Used sparingly as a rookie, Calcaterra appeared in 15 games, totaling 81 yards on five receptions.
His prospects of seizing control of the presumed third spot on the depth chart in his second season should hardly be considered a foregone conclusion, but Calcaterra – a traits-dominant prospect – seemingly renders Arnold’s practicality as redundant.
Both players offer little in terms of special teams contributions, but because Calcaterra was drafted, the Eagles would probably give the nod to the former draft pick.
The team also has little allegiance or investment in Arnold, while Calcaterra has logged a year honing his craft under tight ends coach Jason Michael. For those reasons, Calcaterra enters camp as the odds-on favorite.
Apart from Goedert, Jack Stoll – who has somehow become a perennial afterthought – should be penciled in when turning in your 53-man roster projections.
What the third-year tight end lacks in receiving prowess – in 33 games, Stoll’s resume reads 15 receptions for 145 yards – the Nebraska product more than compenstes with physicality at the point of attack, tenacity, and selflessness.
While Goedert is ascending to among the elite at his position, the 25-year-old Stoll has operated in relative anonymity through his two seasons of service, willingly assuming the dirty work as a blocker and making the occasional catch when the ball comes his way.
While his role lacks glamour, and while he offers mimimal upside as a receiver, every team needs a player of Stoll’s mold.

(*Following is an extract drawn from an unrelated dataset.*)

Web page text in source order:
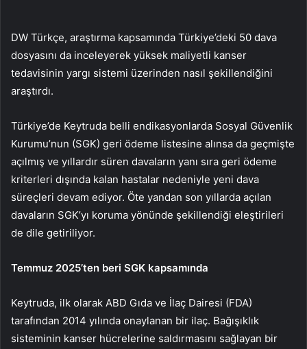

And until a player comes along with a more well-rounded skill set to threaten Stoll’s standing, Stoll figures to have job security.
“I just think as you look at the tight end room, no matter where you are, you’re trying to find guys with different roles,” Michael told Inside The Birds at the Super Bowl. “It’s a position that’s evolved over the years, especially more late. There’s so many different types; you got the Y blocking type, you got the receiver, and then you got all those guys in between.
“I always say tight end is the second hardest position to play because you’re playing offensive line, you’re playing running back, you’re playing wide receiver. You’re doing it in a right-handed stance, left-handed stance, movin’ all around. So, the intelligence has gotta be there, to be able to play, and adapt and play different roles and different positions.
“I think it just speaks a lot of Jack, how he’s been able to handle that mentally, and then the physical part of being able to do it.”